Comecei o ano a beber
vinho tinto, ainda me lembro da festa. Uma casa cheia de artistas de todos os
feitios, e algum frio quando abriam a porta para fumar. Fiz mais uma festa de despedida poucos dias
depois, porque me despedi mais uma vez. E poucos dias depois, enchi de novo a
mala preta com os habituais 20kg de vida, e zarpei, como dizia o outro. Antes
de chegar ao destino, fiz uma viagem, dentro da viagem que fiz. Reencontrei
amigos no norte de um país frio e chuvoso. Acantonei dentro de uma casa
estranha com corpos conhecidos durante um par de dias, e fiz um piercing no
nariz. Depois parti para o quase sul do mesmo país sem quente. Construí-me do
zero. E durante longos meses, reconstrui-me do zero. Fiz tudo de novo. Ergui
um bom castelo, ninguém diga o contrário. Observei muitos quotidianos, e
cheguei a várias conclusões. Conheci-me melhor por observação alheia. Aprendi
a estar. Posso dizer que cresci em todas as noites que vivi sozinha dentro de
uma casa estrangeira e uma cidade estranha. Posso dizer que a solidão me fez
crescer. Com isso, tornei-me também pior, mais fria, quieta, sossegada, mais
consumista, mais politicamente correcta, e menos eu. Parece que
passaram 20 anos, mas passaram só uns cinco meses. Passei
a engolir os sapos e a secar as lágrimas antes de espreitarem. Os dias do longo
inverno tornaram-me um velho lobo solitário. Escrevi muitas cartas, e enviei-as
para muitos sítios do mundo, recebi muitas respostas. Fiz uma viagem ao país
vizinho. Trabalhei durante muitas horas, dormi muito poucas. Não considerei
que fosse exploração; corri por gosto, cansei-me, mas valeu a pena. Voltei
depois, esperei muitas horas num avião que parecia não me querer deixar partir. À força, lá tornei. Entreguei um relatório as páginas da minha vida estrangeira, e foi considerado mal escrito. Destrocei-me. Vi duas pessoas casarem-se em
inspiração árabe- Vesti-me de cor de rosa choque, e um boquet de
noiva caiu-me nas mãos. Parti-me aos bocadinhos por ai. Fiz uma viagem a outro país.

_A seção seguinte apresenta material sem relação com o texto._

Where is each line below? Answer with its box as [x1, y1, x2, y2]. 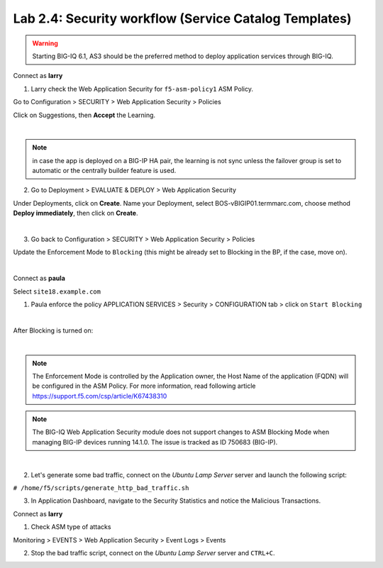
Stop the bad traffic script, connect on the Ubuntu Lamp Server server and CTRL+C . [30, 549, 276, 557]
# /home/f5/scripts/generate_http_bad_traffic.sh [13, 484, 189, 492]
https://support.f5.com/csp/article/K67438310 [32, 391, 167, 400]
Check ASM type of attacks [30, 523, 111, 531]
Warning [32, 39, 58, 48]
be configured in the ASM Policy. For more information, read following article [32, 382, 256, 390]
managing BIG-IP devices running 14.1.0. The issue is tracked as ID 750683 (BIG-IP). [32, 438, 278, 446]
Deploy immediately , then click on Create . [13, 209, 138, 218]
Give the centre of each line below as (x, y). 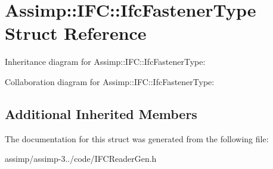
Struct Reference (76, 33)
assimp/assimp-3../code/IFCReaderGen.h (81, 159)
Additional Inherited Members (101, 113)
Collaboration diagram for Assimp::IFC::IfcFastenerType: (110, 81)
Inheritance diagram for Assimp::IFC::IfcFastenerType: (105, 62)
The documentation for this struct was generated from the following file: (137, 138)
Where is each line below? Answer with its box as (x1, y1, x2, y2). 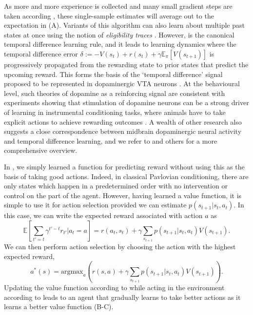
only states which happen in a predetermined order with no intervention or (4, 181, 228, 191)
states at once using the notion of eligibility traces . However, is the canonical (4, 29, 234, 39)
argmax (60, 268, 83, 276)
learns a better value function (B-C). (4, 301, 114, 312)
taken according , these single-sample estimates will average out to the (4, 10, 214, 20)
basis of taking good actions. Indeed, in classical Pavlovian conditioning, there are (4, 171, 249, 181)
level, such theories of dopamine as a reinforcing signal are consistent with (4, 88, 225, 98)
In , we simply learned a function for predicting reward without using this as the (4, 161, 245, 171)
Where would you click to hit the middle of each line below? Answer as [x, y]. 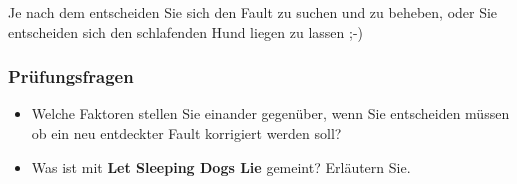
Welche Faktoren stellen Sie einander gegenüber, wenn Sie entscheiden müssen [270, 113]
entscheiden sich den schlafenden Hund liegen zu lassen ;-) [186, 31]
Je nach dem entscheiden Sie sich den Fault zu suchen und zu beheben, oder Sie [253, 12]
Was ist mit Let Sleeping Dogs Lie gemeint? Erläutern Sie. [221, 166]
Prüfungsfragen [71, 76]
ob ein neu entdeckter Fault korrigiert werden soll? [186, 133]
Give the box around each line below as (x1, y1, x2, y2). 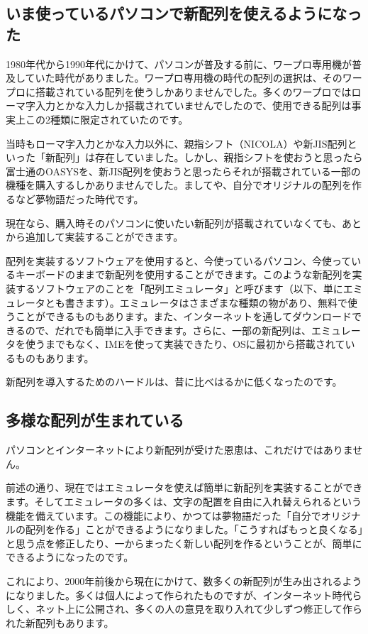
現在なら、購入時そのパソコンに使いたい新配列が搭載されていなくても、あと (6, 215, 362, 230)
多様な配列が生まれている (6, 409, 184, 431)
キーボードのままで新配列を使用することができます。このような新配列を (15, 267, 352, 282)
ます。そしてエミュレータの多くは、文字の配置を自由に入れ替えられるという (6, 494, 362, 509)
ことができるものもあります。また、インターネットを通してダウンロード (15, 309, 352, 324)
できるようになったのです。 (6, 550, 134, 564)
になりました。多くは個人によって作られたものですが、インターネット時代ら (6, 587, 362, 602)
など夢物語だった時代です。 (15, 191, 144, 206)
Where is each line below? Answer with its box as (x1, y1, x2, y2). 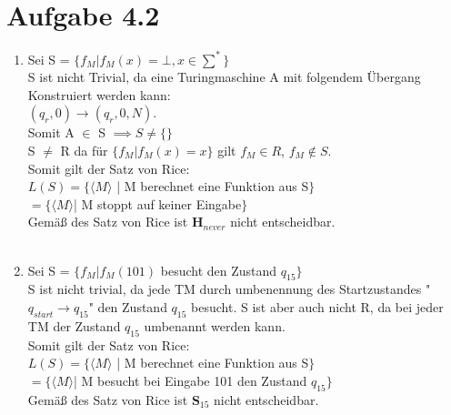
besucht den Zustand (160, 260, 277, 279)
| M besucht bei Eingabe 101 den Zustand (73, 370, 307, 390)
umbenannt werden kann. (144, 316, 286, 335)
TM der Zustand (27, 316, 121, 335)
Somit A (27, 123, 75, 142)
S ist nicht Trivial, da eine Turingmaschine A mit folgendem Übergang (27, 67, 421, 86)
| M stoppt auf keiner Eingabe (73, 194, 242, 213)
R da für (60, 141, 108, 159)
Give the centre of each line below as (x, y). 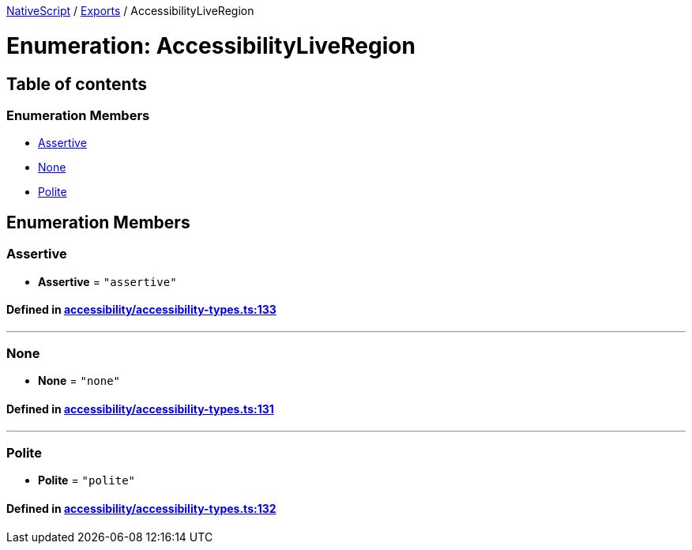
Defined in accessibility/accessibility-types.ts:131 (140, 409)
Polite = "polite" (87, 480)
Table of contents (77, 84)
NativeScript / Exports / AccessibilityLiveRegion (130, 11)
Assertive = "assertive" (107, 281)
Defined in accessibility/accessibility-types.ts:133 (141, 310)
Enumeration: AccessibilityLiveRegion (211, 45)
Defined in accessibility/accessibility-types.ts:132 (141, 509)
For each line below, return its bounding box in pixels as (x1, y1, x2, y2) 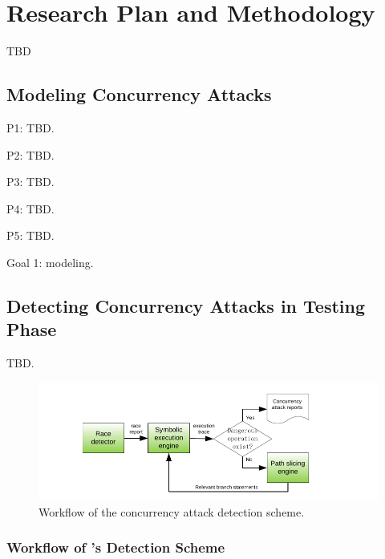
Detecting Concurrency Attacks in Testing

Casei nesse país, a primeira amiga estrangeira, com o homem da sua vida. Esperei
que fossem felizes para sempre. Ganhei outra família estrangeira, lá longe,
onde se bebe radler. Passeei por uma cidade estrangeira, comi coisas
esquisitas e voltei a casa. Procurei por muitos sítios que fossem a Casa,
encontrei tantos quantos os que me foram dando, mas nenhum deles foi ideal.
Tirei a carta de condução de carro. Fiz as pazes comigo. Aprendi a olhar-me ao
espelho. Comprei um bikini preto e usei-o triunfalmente. Revi amigos antigos,
encontrei ao acaso outros amigos antigos, revi prioridades. Fui a uma festa das
cores, colori-me por inteiro. Guardei algum do passado no passado e segui. Não
deixei remorsos. O verão acabou, fui para a cidade encantada, conheci
estrangeiros, festejamo-nos. Fiz jantares com 7 nacionalidades diferentes. Por mero
acaso embarquei num intra-rail pela casa de amigos. Vivi Coimbra em tempo de
latada, e passei o testemunho académico a outro membro da família. Foi no Mondego que me despedi da capa. Morreu-me uma amiga. Vi-a inerte em cima de uma maca hospitalar e em silêncio
disse-lhe adeus. Mas nunca consegui dize-lo em voz alta. Encontramo-nos em cima
do Tejo, chorámo-la, e deixámo-la ir. Foi. Tirei a carta de condução de motociclos.
Vi morrer a última das mulheres da minha vida, semanas depois. Foi nesse momento que deixei de sentir. Cambaleei para sul, dormente,
e voltei para a cidade encantada, oca. Fiz novamente uma mala, e tornei ao sul.
Estive na casa onde já não existe nenhuma das minhas mulheres, e não senti nada.
Fui mais a sul. Para saber que o cancro, esse filho da puta, atacou mais um de
nós. Reencontrei amigos antigos, sorri, sem rir. Aconcheguei-me. Sonhei todas
as noites. Acordei todas as manhãs com dores na alma. Que ainda dói. Aprendi que o que falta é amar (porra)! E hei-de acabar o ano a beber vinho tinto, ou outra coisa qualquer.